14. The method according to claim 11 characterized in that it further comprises: receiving, through a first transceiver, a request message from a remote server, the request message identifying the route; identifying a first portion of the sensor data captured during the route to be uploaded based on the activity index, in response to receiving the request message identifying the route; and uploading, through the first transceiver, the first portion of the sensor data captured during the route to the remote server.
15. The method according to claim 14, characterized in that it further comprises implementing, in non-volatile memory, a data structure configured to store sensor data that will not be deleted for at least a predetermined amount of time; and moving a second portion of the sensor data that is not identified to be uploaded to the remote server within the data structure.

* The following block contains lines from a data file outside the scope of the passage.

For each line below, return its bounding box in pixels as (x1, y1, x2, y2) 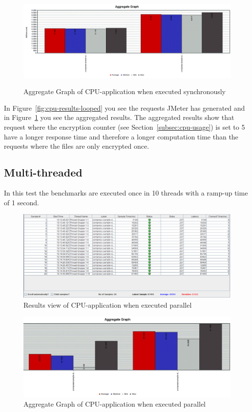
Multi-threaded (4, 165, 83, 180)
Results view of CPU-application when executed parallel (23, 299, 192, 310)
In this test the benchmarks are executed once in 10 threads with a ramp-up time (4, 187, 248, 197)
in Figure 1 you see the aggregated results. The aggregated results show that (4, 112, 234, 122)
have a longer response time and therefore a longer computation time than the (4, 131, 238, 141)
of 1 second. (4, 197, 40, 207)
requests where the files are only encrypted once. (4, 141, 149, 151)
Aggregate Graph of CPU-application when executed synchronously (23, 86, 226, 97)

16. The method according to claim 14, characterized in that the request message received from the remote server further identifies a type of incident that occurred during the journey, the identification of the first portion of the sensor data further comprises: identifying the first portion of the sensor data captured during the journey to be uploaded based on the activity index and the type of incident.
17. The method according to claim 16, characterized in that: the determination of the activity index further comprises: determining a first activity index indicating a first level of activity within the vehicle during the journey based on first sensor data captured during the journey by a first sensor of at least the sensor; and determining a second activity index indicating a second level of activity within the vehicle during the journey based on second sensor data captured during the journey by a second sensor of at least the sensor;and the Identification of the first portion of the sensor data also comprises: identifying the first portion of the sensor data captured during the journey to be uploaded based on the first activity index and the second activity index; the first activity index and the second activity index are weighted differently depending on the type of incident.

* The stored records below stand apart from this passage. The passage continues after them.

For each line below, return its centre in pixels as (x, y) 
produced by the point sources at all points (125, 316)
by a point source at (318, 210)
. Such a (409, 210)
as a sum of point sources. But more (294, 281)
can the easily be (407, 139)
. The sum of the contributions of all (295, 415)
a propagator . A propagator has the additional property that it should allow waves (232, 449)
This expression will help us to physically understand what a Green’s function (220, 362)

18. The method according to claim 17, characterized in that: the first sensor is a first camera accommodated in the vehicle and configured to capture video of the vehicle interior, the first sensor data including the video of the vehicle interior; the second sensor is a microphone accommodated in the vehicle and configured to capture audio from the vehicle interior, the second sensor data including the audio from the vehicle interior.
19. The method according to claim 18, characterized in that at least the sensor further includes: a second camera accommodated in the vehicle and configured to capture video of an exterior of the vehicle in a direction of vehicle driving.
20. The method according to claim 14, characterized in that the request message received from the remote server further identifies a time of an incident that occurred during the journey, the identification of the first portion of the sensor data further comprises: identifying the first portion of the sensor data captured during the journey to be uploaded based on the activity index and the time of the incident.